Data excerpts
>>>

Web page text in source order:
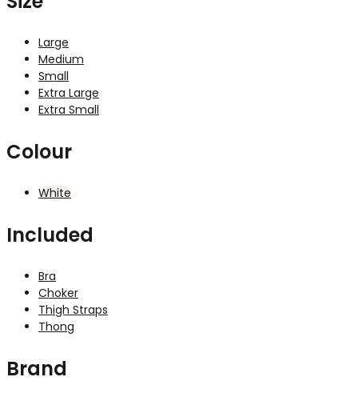
Large
Medium
Small
Extra Large
Extra Small
Colour
White
Included
Bra
Choker
Thigh Straps
Thong
Brand
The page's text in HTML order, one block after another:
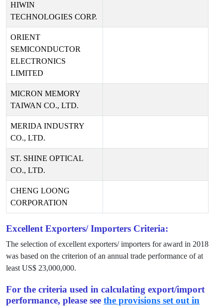
HIWIN
TECHNOLOGIES CORP.
ORIENT
SEMICONDUCTOR
ELECTRONICS
LIMITED
MICRON MEMORY
TAIWAN CO., LTD.
MERIDA INDUSTRY
CO., LTD.
ST. SHINE OPTICAL
CO., LTD.
CHENG LOONG
CORPORATION
Excellent Exporters/ Importers Criteria:
The selection of excellent exporters/ importers for award in 2018
was based on the criterion of an annual trade performance of at
least US$ 23,000,000.
For the criteria used in calculating export/import
performance, please see the provisions set out in
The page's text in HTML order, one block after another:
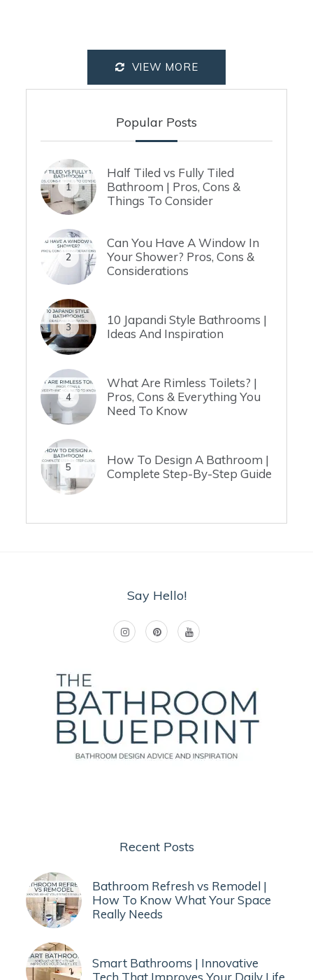
VIEW MORE
Popular Posts
1
Half Tiled vs Fully Tiled
Bathroom | Pros, Cons &
Things To Consider
2
Can You Have A Window In
Your Shower? Pros, Cons &
Considerations
3
10 Japandi Style Bathrooms |
Ideas And Inspiration
4
What Are Rimless Toilets? |
Pros, Cons & Everything You
Need To Know
5
How To Design A Bathroom |
Complete Step-By-Step Guide
Say Hello!
Recent Posts
Bathroom Refresh vs Remodel |
How To Know What Your Space
Really Needs
Smart Bathrooms | Innovative
Tech That Improves Your Daily Life
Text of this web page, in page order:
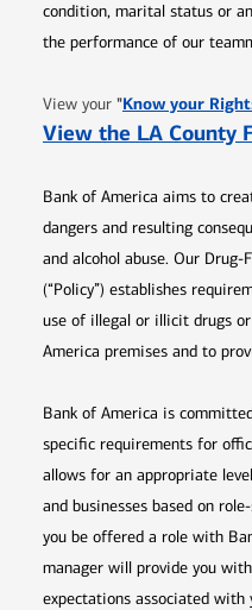
condition, marital status or
the performance of our
View your "Know your
View the LA County
Bank of America aims to
dangers and resulting
and alcohol abuse. Our Drug-
(“Policy”) establishes
use of illegal or illicit drugs
America premises and to
Bank of America is
specific requirements for
allows for an appropriate
and businesses based on
you be offered a role with
manager will provide you
expectations associated with
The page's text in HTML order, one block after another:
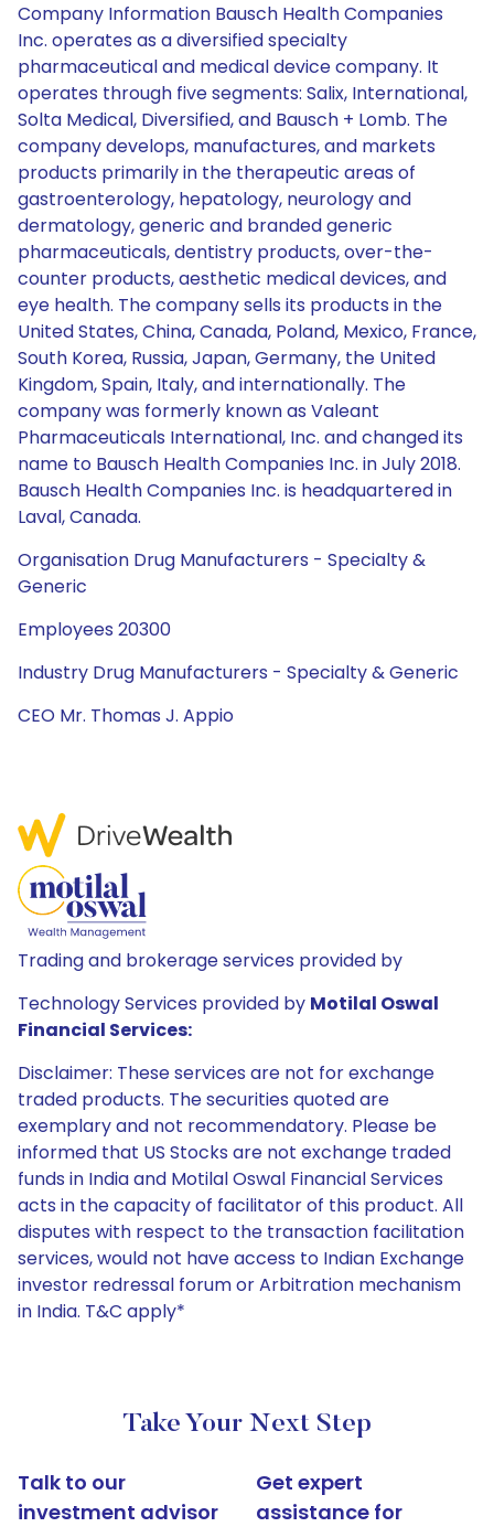
Company Information Bausch Health Companies
Inc. operates as a diversified specialty
pharmaceutical and medical device company. It
operates through five segments: Salix, International,
Solta Medical, Diversified, and Bausch + Lomb. The
company develops, manufactures, and markets
products primarily in the therapeutic areas of
gastroenterology, hepatology, neurology and
dermatology, generic and branded generic
pharmaceuticals, dentistry products, over-the-
counter products, aesthetic medical devices, and
eye health. The company sells its products in the
United States, China, Canada, Poland, Mexico, France,
South Korea, Russia, Japan, Germany, the United
Kingdom, Spain, Italy, and internationally. The
company was formerly known as Valeant
Pharmaceuticals International, Inc. and changed its
name to Bausch Health Companies Inc. in July 2018.
Bausch Health Companies Inc. is headquartered in
Laval, Canada.
Organisation Drug Manufacturers - Specialty &
Generic
Employees 20300
Industry Drug Manufacturers - Specialty & Generic
CEO Mr. Thomas J. Appio
Trading and brokerage services provided by
Technology Services provided by Motilal Oswal
Financial Services:
Disclaimer: These services are not for exchange
traded products. The securities quoted are
exemplary and not recommendatory. Please be
informed that US Stocks are not exchange traded
funds in India and Motilal Oswal Financial Services
acts in the capacity of facilitator of this product. All
disputes with respect to the transaction facilitation
services, would not have access to Indian Exchange
investor redressal forum or Arbitration mechanism
in India. T&C apply*
Take Your Next Step
Talk to our
investment advisor
Get expert
assistance for
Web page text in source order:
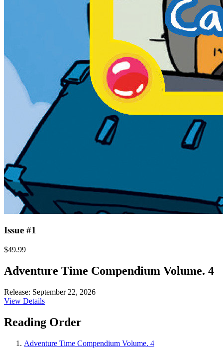
Issue #1
$49.99
Adventure Time Compendium Volume. 4
Release: September 22, 2026
View Details
Reading Order
Adventure Time Compendium Volume. 4
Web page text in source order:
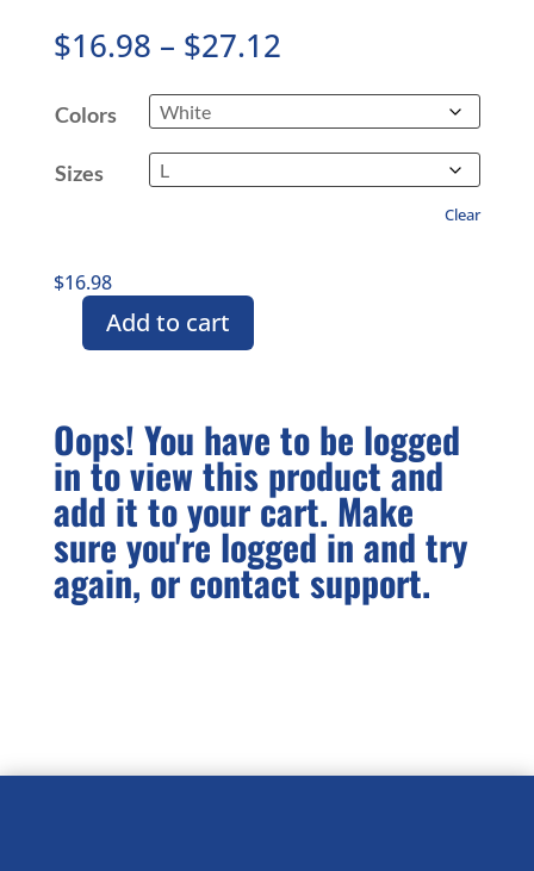
$16.98 – $27.12Price
range:
$16.98
through
$27.12
Colors
Sizes
Clear
$16.98
Unisex
Ultra
Cotton
Tee
quantity
Add to cart
Oops! You have to be logged
in to view this product and
add it to your cart. Make
sure you're logged in and try
again, or contact support.
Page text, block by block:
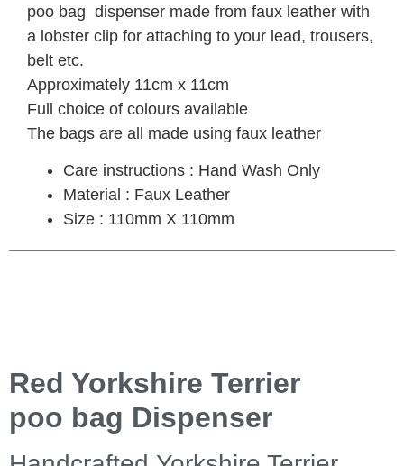
poo bag dispenser made from faux leather with
a lobster clip for attaching to your lead, trousers,
belt etc.
Approximately 11cm x 11cm
Full choice of colours available
The bags are all made using faux leather
Care instructions : Hand Wash Only
Material : Faux Leather
Size : 110mm X 110mm
Red Yorkshire Terrier
poo bag Dispenser
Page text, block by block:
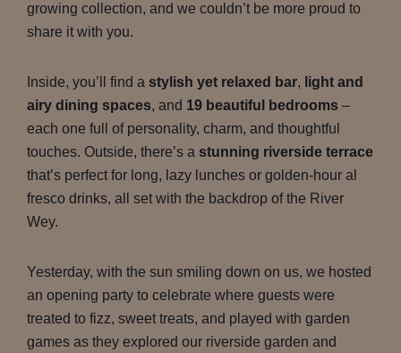
growing collection, and we couldn’t be more proud to
share it with you.
Inside, you’ll find a stylish yet relaxed bar, light and
airy dining spaces, and 19 beautiful bedrooms –
each one full of personality, charm, and thoughtful
touches. Outside, there’s a stunning riverside terrace
that’s perfect for long, lazy lunches or golden-hour al
fresco drinks, all set with the backdrop of the River
Wey.
Yesterday, with the sun smiling down on us, we hosted
an opening party to celebrate where guests were
treated to fizz, sweet treats, and played with garden
games as they explored our riverside garden and
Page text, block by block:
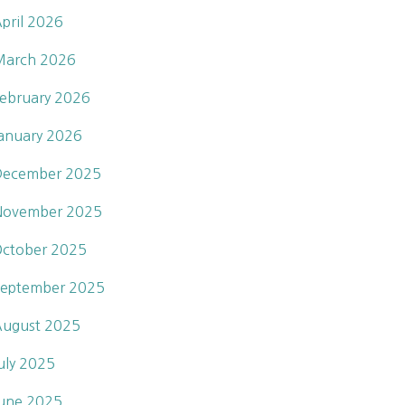
2026
2026
2026
2026
2025
2025
2025
2025
2025
2025
2025
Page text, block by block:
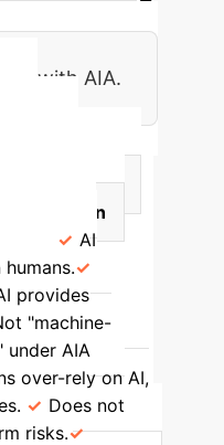
with AIA.
for Firms
Subversion
AI
provides
"machine-
under AIA
over-rely on AI,
Does not
risks.
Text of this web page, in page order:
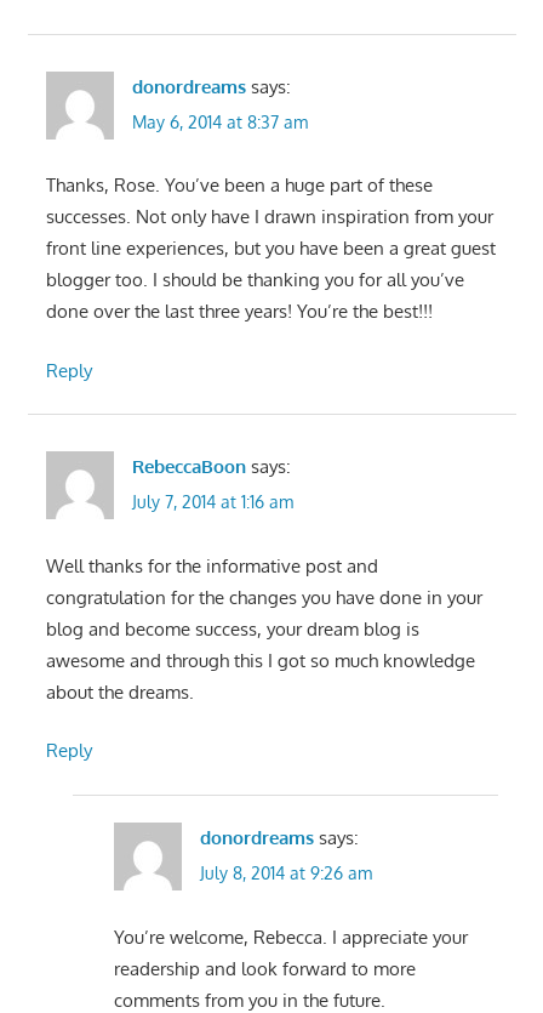
donordreams says:
May 6, 2014 at 8:37 am
Thanks, Rose. You’ve been a huge part of these
successes. Not only have I drawn inspiration from your
front line experiences, but you have been a great guest
blogger too. I should be thanking you for all you’ve
done over the last three years! You’re the best!!!
Reply
RebeccaBoon says:
July 7, 2014 at 1:16 am
Well thanks for the informative post and
congratulation for the changes you have done in your
blog and become success, your dream blog is
awesome and through this I got so much knowledge
about the dreams.
Reply
donordreams says:
July 8, 2014 at 9:26 am
You’re welcome, Rebecca. I appreciate your
readership and look forward to more
comments from you in the future.
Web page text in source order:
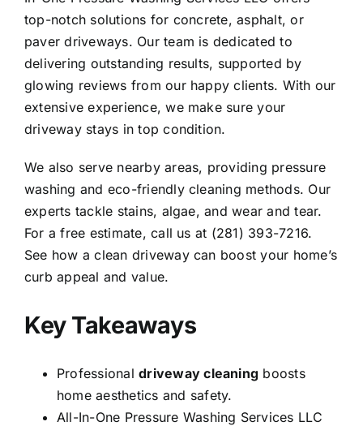
top-notch solutions for concrete, asphalt, or
paver driveways. Our team is dedicated to
delivering outstanding results, supported by
glowing reviews from our happy clients. With our
extensive experience, we make sure your
driveway stays in top condition.
We also serve nearby areas, providing pressure
washing and eco-friendly cleaning methods. Our
experts tackle stains, algae, and wear and tear.
For a free estimate, call us at (281) 393-7216.
See how a clean driveway can boost your home’s
curb appeal and value.
Key Takeaways
Professionaldriveway cleaning boosts
home aesthetics and safety.
All-In-One Pressure Washing Services LLC
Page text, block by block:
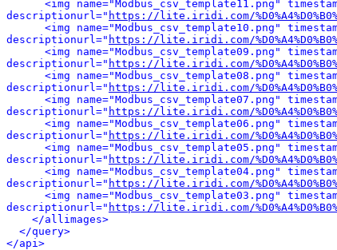
<img name="Modbus_csv_template11.png"
descriptionurl=" https://lite.iridi.com/
<img name="Modbus_csv_template10.png"
descriptionurl=" https://lite.iridi.com/
<img name="Modbus_csv_template09.png"
descriptionurl=" https://lite.iridi.com/
<img name="Modbus_csv_template08.png"
descriptionurl=" https://lite.iridi.com/
<img name="Modbus_csv_template07.png"
descriptionurl=" https://lite.iridi.com/
<img name="Modbus_csv_template06.png"
descriptionurl=" https://lite.iridi.com/
<img name="Modbus_csv_template05.png"
descriptionurl=" https://lite.iridi.com/
<img name="Modbus_csv_template04.png"
descriptionurl=" https://lite.iridi.com/
<img name="Modbus_csv_template03.png"
descriptionurl=" https://lite.iridi.com/
</allimages>
</query>
</api>
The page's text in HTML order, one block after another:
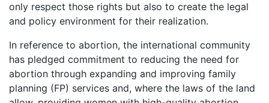
only respect those rights but also to create the legal
and policy environment for their realization.
In reference to abortion, the international community
has pledged commitment to reducing the need for
abortion through expanding and improving family
planning (FP) services and, where the laws of the land
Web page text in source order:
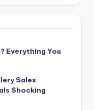
Everything You
Sales
Shocking

<<<

> **Exercise aim**: If a line in the records contains the word "products", copy it out.

> **Task response**:
products primarily in the therapeutic areas of
pharmaceuticals, dentistry products, over-the-
counter products, aesthetic medical devices, and
eye health. The company sells its products in the
traded products. The securities quoted are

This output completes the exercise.